▸ What to do:
A verbatim copy of all the data is required; the pictures should not appear in it.
━━ Listed records ━━
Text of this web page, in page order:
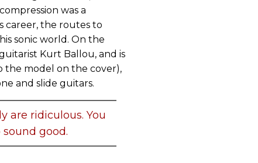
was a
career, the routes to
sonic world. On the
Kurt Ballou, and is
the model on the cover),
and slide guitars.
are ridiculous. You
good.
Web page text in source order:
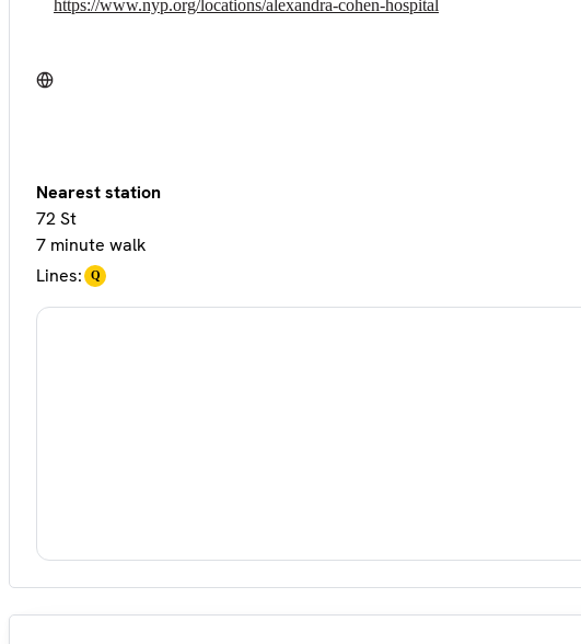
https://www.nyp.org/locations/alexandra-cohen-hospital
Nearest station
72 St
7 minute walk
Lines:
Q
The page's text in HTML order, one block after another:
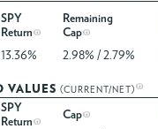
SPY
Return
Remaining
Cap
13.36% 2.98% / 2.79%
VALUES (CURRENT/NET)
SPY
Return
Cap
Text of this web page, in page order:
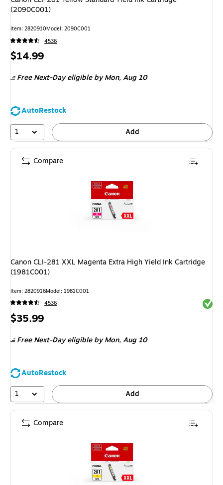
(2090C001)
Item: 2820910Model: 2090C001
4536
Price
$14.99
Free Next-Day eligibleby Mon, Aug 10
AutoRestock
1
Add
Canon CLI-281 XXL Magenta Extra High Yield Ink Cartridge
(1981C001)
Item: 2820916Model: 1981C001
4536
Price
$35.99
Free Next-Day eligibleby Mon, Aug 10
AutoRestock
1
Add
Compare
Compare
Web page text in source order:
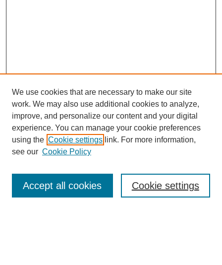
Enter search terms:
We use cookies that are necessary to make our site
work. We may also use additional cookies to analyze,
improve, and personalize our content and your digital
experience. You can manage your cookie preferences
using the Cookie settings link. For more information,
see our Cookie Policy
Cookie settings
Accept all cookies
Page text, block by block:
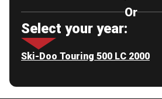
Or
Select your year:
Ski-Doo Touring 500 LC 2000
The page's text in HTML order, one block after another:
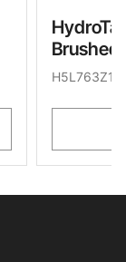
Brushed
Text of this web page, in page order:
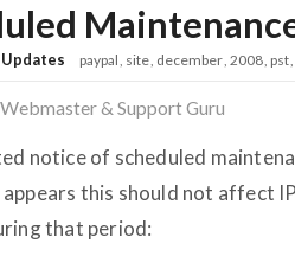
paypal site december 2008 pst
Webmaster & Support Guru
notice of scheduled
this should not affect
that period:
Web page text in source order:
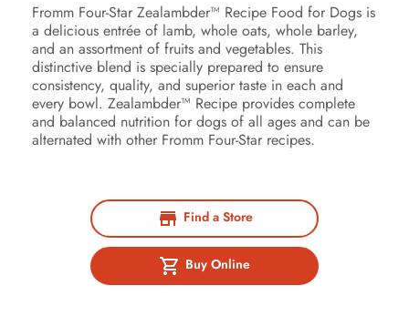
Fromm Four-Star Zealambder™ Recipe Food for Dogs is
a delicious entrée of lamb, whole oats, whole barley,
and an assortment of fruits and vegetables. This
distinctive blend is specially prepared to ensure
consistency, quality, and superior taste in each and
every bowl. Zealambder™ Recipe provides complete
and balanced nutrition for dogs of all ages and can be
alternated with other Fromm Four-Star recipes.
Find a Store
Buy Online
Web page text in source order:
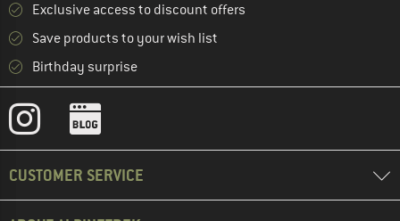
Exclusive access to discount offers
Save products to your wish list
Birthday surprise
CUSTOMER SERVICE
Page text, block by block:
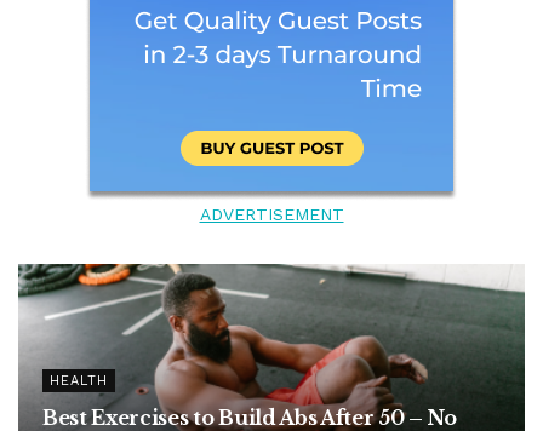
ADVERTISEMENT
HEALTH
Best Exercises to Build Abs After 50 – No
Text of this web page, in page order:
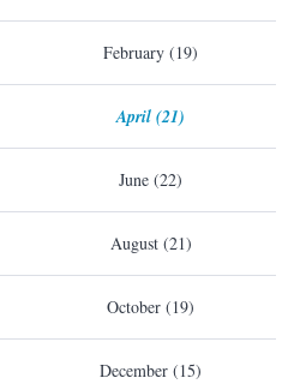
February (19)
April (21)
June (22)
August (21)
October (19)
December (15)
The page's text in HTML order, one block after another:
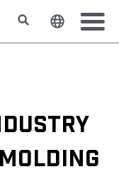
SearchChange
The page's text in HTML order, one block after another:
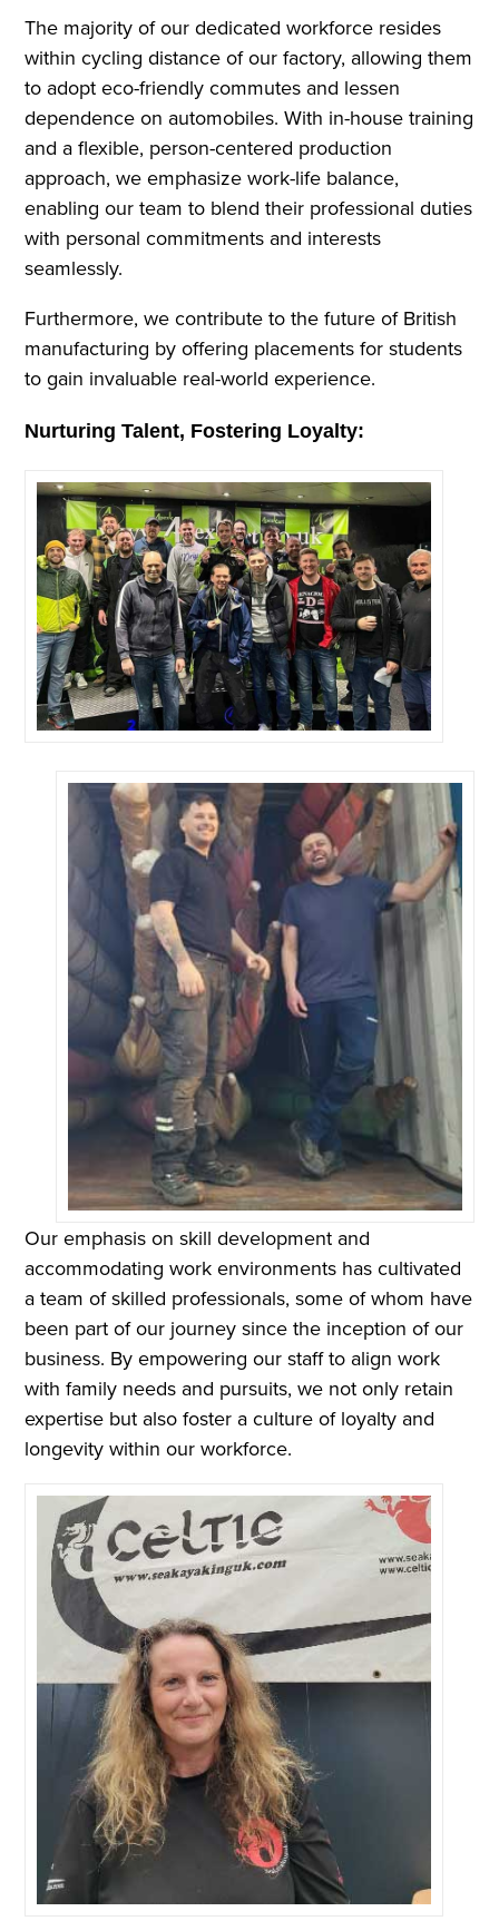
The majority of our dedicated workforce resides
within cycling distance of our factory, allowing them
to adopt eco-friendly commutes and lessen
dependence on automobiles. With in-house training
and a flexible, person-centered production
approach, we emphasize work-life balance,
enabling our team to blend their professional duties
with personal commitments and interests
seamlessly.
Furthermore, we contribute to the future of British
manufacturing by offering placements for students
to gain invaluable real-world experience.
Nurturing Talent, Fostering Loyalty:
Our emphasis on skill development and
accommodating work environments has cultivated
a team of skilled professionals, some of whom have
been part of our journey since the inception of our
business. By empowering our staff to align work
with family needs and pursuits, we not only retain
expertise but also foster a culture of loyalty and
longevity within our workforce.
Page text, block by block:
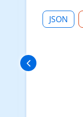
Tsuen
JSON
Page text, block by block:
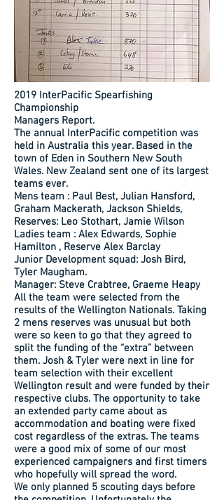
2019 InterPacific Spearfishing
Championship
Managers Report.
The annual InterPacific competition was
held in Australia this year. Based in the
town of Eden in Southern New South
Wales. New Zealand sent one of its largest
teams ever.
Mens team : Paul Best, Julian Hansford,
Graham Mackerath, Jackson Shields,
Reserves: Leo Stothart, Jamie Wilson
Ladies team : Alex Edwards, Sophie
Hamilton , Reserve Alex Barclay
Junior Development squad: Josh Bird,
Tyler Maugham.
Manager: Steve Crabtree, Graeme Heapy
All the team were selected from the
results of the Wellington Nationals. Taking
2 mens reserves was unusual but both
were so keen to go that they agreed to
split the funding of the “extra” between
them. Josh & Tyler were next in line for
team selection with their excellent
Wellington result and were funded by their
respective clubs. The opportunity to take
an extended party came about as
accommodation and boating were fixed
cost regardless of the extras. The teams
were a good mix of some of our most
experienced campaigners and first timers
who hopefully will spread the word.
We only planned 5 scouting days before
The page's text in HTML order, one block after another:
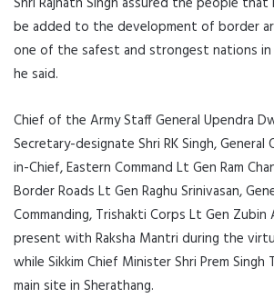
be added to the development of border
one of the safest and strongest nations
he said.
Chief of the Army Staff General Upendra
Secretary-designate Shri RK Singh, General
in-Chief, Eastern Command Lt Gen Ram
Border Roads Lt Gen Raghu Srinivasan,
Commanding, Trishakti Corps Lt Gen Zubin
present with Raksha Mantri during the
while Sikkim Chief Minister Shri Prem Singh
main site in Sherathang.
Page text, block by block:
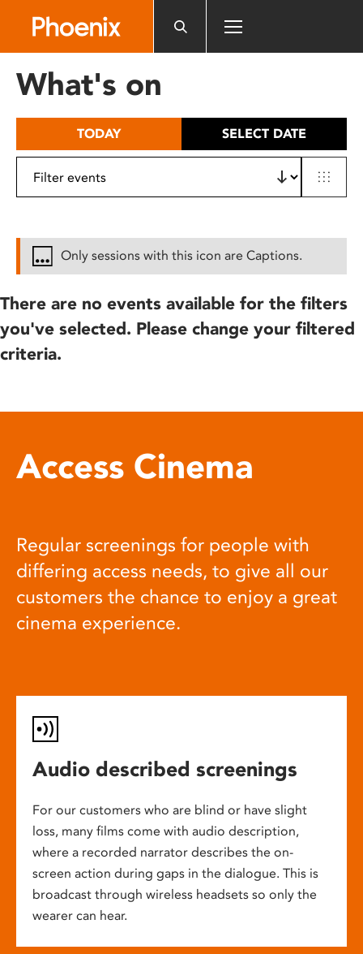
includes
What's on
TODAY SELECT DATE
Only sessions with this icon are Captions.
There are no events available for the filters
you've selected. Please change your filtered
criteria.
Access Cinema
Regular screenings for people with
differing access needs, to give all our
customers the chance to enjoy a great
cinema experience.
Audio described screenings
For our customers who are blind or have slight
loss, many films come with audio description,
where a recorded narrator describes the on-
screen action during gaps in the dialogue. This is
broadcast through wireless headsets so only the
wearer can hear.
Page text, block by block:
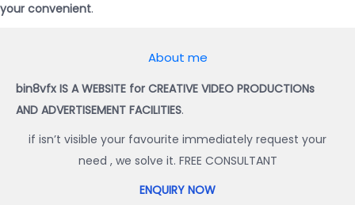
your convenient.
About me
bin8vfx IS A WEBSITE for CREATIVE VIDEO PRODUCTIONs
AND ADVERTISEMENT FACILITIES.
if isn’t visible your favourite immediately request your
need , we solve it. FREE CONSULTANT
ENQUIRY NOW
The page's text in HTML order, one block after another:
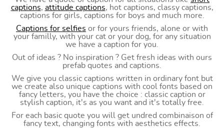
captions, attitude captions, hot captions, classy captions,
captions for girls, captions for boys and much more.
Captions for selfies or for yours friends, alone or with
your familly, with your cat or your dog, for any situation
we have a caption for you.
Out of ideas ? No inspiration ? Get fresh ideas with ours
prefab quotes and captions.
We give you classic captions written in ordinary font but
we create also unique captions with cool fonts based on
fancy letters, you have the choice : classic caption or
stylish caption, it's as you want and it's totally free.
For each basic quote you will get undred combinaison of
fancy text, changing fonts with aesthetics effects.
━━━
▸ Response for this exercise:
Text of this web page, in page order:
was a
career, the routes to
sonic world. On the
Kurt Ballou, and is
the model on the cover),
and slide guitars.
are ridiculous. You
good.
Web page text in source order:
https://www.nyp.org/locations/alexandra-cohen-hospital
Nearest station
72 St
7 minute walk
Lines:
Q
The page's text in HTML order, one block after another:
SPY
Return
Remaining
Cap
13.36% 2.98% / 2.79%
VALUES (CURRENT/NET)
SPY
Return
Cap
Text of this web page, in page order:
(2090C001)
Item: 2820910Model: 2090C001
4536
Price
$14.99
Free Next-Day eligibleby Mon, Aug 10
AutoRestock
1
Add
Canon CLI-281 XXL Magenta Extra High Yield Ink Cartridge
(1981C001)
Item: 2820916Model: 1981C001
4536
Price
$35.99
Free Next-Day eligibleby Mon, Aug 10
AutoRestock
1
Add
Compare
Compare
Web page text in source order:
Enter search terms:
We use cookies that are necessary to make our site
work. We may also use additional cookies to analyze,
improve, and personalize our content and your digital
experience. You can manage your cookie preferences
using the Cookie settings link. For more information,
see our Cookie Policy
Cookie settings
Accept all cookies
Page text, block by block:
Or
Select your year:
Ski-Doo Touring 500 LC 2000
The page's text in HTML order, one block after another:
Brushed
Text of this web page, in page order:
paypal site december 2008 pst
Webmaster & Support Guru
notice of scheduled
this should not affect
that period:
Web page text in source order:
Fromm Four-Star Zealambder™ Recipe Food for Dogs is
a delicious entrée of lamb, whole oats, whole barley,
and an assortment of fruits and vegetables. This
distinctive blend is specially prepared to ensure
consistency, quality, and superior taste in each and
every bowl. Zealambder™ Recipe provides complete
and balanced nutrition for dogs of all ages and can be
alternated with other Fromm Four-Star recipes.
Find a Store
Buy Online
Web page text in source order:
Exclusive access to discount offers
Save products to your wish list
Birthday surprise
CUSTOMER SERVICE
Page text, block by block:
ADVERTISEMENT
HEALTH
Best Exercises to Build Abs After 50 – No
Text of this web page, in page order:
February (19)
April (21)
June (22)
August (21)
October (19)
December (15)
The page's text in HTML order, one block after another:
SearchChange
The page's text in HTML order, one block after another:
The majority of our dedicated workforce resides
within cycling distance of our factory, allowing them
to adopt eco-friendly commutes and lessen
dependence on automobiles. With in-house training
and a flexible, person-centered production
approach, we emphasize work-life balance,
enabling our team to blend their professional duties
with personal commitments and interests
seamlessly.
Furthermore, we contribute to the future of British
manufacturing by offering placements for students
to gain invaluable real-world experience.
Nurturing Talent, Fostering Loyalty:
Our emphasis on skill development and
accommodating work environments has cultivated
a team of skilled professionals, some of whom have
been part of our journey since the inception of our
business. By empowering our staff to align work
with family needs and pursuits, we not only retain
expertise but also foster a culture of loyalty and
longevity within our workforce.
Page text, block by block:
Tsuen
JSON
Page text, block by block:
2019 InterPacific Spearfishing
Championship
Managers Report.
The annual InterPacific competition was
held in Australia this year. Based in the
town of Eden in Southern New South
Wales. New Zealand sent one of its largest
teams ever.
Mens team : Paul Best, Julian Hansford,
Graham Mackerath, Jackson Shields,
Reserves: Leo Stothart, Jamie Wilson
Ladies team : Alex Edwards, Sophie
Hamilton , Reserve Alex Barclay
Junior Development squad: Josh Bird,
Tyler Maugham.
Manager: Steve Crabtree, Graeme Heapy
All the team were selected from the
results of the Wellington Nationals. Taking
2 mens reserves was unusual but both
were so keen to go that they agreed to
split the funding of the “extra” between
them. Josh & Tyler were next in line for
team selection with their excellent
Wellington result and were funded by their
respective clubs. The opportunity to take
an extended party came about as
accommodation and boating were fixed
cost regardless of the extras. The teams
were a good mix of some of our most
experienced campaigners and first timers
who hopefully will spread the word.
We only planned 5 scouting days before
The page's text in HTML order, one block after another:
be added to the development of border
one of the safest and strongest nations
he said.
Chief of the Army Staff General Upendra
Secretary-designate Shri RK Singh, General
in-Chief, Eastern Command Lt Gen Ram
Border Roads Lt Gen Raghu Srinivasan,
Commanding, Trishakti Corps Lt Gen Zubin
present with Raksha Mantri during the
while Sikkim Chief Minister Shri Prem Singh
main site in Sherathang.
Page text, block by block:
includes
What's on
TODAY SELECT DATE
Only sessions with this icon are Captions.
There are no events available for the filters
you've selected. Please change your filtered
criteria.
Access Cinema
Regular screenings for people with
differing access needs, to give all our
customers the chance to enjoy a great
cinema experience.
Audio described screenings
For our customers who are blind or have slight
loss, many films come with audio description,
where a recorded narrator describes the on-
screen action during gaps in the dialogue. This is
broadcast through wireless headsets so only the
wearer can hear.
Page text, block by block:
your convenient.
About me
bin8vfx IS A WEBSITE for CREATIVE VIDEO PRODUCTIONs
AND ADVERTISEMENT FACILITIES.
if isn’t visible your favourite immediately request your
need , we solve it. FREE CONSULTANT
ENQUIRY NOW
The page's text in HTML order, one block after another:
captions, attitude captions, hot captions, classy captions,
captions for girls, captions for boys and much more.
Captions for selfies or for yours friends, alone or with
your familly, with your cat or your dog, for any situation
we have a caption for you.
Out of ideas ? No inspiration ? Get fresh ideas with ours
prefab quotes and captions.
We give you classic captions written in ordinary font but
we create also unique captions with cool fonts based on
fancy letters, you have the choice : classic caption or
stylish caption, it's as you want and it's totally free.
For each basic quote you will get undred combinaison of
fancy text, changing fonts with aesthetics effects.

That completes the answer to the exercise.